* **Supplied data**
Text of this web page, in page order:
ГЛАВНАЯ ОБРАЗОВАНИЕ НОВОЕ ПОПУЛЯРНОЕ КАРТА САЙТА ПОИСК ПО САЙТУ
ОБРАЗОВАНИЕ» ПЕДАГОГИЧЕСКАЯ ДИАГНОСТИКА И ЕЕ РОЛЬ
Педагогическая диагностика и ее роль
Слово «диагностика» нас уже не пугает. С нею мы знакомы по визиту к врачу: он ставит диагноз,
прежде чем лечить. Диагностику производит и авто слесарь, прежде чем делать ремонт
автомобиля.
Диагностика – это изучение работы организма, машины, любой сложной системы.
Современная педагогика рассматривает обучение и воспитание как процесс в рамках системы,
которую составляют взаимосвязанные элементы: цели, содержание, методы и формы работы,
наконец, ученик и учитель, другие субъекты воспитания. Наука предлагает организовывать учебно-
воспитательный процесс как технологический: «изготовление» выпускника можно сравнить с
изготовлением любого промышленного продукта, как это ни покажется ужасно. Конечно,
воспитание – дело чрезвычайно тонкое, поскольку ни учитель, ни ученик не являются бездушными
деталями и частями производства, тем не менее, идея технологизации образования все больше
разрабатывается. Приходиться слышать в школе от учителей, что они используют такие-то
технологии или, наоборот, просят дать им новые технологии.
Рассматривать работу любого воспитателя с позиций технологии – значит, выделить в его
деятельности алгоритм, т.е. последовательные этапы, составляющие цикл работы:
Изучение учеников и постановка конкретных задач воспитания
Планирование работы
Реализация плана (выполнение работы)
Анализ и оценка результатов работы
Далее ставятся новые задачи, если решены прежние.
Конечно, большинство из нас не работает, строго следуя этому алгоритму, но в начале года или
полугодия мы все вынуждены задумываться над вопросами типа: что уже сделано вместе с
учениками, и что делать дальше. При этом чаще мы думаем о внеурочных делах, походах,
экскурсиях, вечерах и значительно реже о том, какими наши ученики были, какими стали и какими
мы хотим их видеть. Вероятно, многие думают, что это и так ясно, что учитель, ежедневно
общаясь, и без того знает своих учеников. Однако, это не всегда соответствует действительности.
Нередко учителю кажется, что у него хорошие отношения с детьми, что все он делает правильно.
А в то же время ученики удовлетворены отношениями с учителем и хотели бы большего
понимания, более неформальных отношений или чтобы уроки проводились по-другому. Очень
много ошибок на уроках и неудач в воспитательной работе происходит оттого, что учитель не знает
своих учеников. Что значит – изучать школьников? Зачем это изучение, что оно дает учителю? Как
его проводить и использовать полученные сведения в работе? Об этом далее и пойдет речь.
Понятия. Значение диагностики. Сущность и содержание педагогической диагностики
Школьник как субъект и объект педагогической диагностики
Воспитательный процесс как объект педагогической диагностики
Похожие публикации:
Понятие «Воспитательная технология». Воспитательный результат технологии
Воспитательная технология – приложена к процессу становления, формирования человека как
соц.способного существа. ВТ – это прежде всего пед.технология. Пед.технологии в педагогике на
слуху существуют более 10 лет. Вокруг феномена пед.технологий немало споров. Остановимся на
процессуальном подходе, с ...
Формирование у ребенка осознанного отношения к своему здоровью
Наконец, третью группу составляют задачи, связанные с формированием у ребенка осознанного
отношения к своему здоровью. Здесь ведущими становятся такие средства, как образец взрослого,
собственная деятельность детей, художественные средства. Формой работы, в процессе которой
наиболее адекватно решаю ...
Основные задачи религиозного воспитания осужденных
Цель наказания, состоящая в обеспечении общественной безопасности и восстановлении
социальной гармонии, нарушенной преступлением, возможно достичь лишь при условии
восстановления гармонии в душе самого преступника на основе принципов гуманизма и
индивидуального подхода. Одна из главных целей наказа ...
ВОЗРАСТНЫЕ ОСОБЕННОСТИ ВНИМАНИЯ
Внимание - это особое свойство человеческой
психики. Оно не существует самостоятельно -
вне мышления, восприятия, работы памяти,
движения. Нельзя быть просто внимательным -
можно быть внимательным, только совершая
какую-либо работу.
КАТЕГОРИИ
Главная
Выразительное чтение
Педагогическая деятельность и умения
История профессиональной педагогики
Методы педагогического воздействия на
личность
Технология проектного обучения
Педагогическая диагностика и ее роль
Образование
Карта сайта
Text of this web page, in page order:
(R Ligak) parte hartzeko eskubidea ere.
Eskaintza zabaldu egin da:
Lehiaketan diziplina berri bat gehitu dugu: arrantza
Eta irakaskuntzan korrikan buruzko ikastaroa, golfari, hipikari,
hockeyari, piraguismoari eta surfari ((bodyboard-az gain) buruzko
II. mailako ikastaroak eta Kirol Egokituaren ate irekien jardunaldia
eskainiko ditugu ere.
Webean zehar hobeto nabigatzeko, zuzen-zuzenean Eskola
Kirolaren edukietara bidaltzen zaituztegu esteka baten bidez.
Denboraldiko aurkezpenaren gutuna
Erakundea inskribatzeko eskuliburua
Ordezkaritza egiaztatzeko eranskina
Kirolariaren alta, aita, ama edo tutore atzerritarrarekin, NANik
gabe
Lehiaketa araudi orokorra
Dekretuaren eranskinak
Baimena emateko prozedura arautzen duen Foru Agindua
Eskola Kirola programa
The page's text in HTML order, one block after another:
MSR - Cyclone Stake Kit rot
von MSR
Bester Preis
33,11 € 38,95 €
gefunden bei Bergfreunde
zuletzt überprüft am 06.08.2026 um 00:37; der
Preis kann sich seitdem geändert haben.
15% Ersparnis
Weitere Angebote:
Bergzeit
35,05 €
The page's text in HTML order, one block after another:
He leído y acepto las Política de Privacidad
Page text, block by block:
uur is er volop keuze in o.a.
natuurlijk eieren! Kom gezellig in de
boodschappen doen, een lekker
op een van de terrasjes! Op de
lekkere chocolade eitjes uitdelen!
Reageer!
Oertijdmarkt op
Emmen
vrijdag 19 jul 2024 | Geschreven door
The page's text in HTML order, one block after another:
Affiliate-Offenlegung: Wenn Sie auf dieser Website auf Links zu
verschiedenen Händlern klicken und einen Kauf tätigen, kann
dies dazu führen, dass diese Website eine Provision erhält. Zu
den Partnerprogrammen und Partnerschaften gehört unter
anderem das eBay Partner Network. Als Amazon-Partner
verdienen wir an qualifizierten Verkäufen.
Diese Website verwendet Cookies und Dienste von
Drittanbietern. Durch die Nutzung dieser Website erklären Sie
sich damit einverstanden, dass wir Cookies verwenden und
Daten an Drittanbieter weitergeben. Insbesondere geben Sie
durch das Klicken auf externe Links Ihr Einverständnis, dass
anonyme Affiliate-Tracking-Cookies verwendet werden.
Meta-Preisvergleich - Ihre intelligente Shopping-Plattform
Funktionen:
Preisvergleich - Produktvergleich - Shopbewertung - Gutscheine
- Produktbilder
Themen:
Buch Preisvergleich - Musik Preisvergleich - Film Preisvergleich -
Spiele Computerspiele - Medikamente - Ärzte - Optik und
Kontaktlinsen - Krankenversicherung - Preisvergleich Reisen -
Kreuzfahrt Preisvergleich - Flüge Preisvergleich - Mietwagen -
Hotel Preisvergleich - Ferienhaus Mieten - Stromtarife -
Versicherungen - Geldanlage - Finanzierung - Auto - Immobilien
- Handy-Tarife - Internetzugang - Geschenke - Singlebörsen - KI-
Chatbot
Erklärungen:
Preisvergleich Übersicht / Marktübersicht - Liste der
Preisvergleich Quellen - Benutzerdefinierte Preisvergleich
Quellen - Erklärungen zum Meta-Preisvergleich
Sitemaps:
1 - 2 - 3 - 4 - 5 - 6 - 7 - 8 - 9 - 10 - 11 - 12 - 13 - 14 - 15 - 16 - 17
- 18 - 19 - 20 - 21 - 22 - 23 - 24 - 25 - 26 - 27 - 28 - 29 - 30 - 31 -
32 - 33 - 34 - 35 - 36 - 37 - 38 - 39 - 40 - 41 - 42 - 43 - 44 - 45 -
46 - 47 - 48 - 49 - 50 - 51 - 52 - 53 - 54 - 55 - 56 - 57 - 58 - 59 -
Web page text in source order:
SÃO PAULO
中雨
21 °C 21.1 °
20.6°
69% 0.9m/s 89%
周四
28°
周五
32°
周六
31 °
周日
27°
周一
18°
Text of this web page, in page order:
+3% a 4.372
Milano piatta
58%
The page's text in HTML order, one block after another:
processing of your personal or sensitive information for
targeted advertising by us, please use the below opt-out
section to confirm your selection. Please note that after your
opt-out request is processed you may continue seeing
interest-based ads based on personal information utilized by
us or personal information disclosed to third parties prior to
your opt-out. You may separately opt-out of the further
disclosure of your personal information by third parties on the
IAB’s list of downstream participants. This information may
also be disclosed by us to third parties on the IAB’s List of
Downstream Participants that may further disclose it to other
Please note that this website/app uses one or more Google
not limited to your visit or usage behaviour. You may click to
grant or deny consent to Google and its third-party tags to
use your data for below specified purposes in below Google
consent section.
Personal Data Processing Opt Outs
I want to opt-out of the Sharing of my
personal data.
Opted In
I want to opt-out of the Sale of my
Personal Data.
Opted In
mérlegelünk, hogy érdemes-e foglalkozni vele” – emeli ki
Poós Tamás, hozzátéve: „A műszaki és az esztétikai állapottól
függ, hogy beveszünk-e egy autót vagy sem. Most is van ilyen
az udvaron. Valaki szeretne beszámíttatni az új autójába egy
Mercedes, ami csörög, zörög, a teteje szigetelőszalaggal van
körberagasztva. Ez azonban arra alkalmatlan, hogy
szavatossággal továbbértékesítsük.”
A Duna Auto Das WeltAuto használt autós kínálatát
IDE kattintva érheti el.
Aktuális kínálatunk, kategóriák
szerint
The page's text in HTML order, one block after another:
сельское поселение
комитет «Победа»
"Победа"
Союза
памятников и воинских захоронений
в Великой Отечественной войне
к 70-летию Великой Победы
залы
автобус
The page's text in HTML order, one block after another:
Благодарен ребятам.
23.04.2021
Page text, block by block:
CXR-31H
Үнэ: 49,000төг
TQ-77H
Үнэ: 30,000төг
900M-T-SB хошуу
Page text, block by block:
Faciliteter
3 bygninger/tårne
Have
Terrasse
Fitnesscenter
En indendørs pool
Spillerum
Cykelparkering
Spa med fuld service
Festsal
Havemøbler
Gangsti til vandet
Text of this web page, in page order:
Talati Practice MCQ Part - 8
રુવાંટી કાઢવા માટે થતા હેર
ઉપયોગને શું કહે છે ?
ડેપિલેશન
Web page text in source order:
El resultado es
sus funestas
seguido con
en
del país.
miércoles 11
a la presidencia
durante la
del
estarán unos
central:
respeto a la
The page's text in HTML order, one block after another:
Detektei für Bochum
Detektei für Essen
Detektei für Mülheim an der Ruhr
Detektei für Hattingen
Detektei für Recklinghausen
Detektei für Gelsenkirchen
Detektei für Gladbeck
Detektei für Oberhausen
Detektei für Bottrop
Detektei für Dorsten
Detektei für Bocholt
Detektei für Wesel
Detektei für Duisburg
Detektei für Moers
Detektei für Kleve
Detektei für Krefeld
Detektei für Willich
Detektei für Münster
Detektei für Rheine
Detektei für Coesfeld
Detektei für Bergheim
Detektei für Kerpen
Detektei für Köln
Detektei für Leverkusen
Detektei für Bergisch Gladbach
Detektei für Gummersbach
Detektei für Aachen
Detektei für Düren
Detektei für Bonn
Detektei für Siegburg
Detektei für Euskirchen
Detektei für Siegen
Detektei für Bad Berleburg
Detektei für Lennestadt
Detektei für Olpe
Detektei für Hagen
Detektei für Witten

* **Task to carry out**
Could you retype exactly the lines from the one containing "Detektei für Rheine" through the final line of the data above, and no others?

* **Result**
Detektei für Rheine
Detektei für Coesfeld
Detektei für Bergheim
Detektei für Kerpen
Detektei für Köln
Detektei für Leverkusen
Detektei für Bergisch Gladbach
Detektei für Gummersbach
Detektei für Aachen
Detektei für Düren
Detektei für Bonn
Detektei für Siegburg
Detektei für Euskirchen
Detektei für Siegen
Detektei für Bad Berleburg
Detektei für Lennestadt
Detektei für Olpe
Detektei für Hagen
Detektei für Witten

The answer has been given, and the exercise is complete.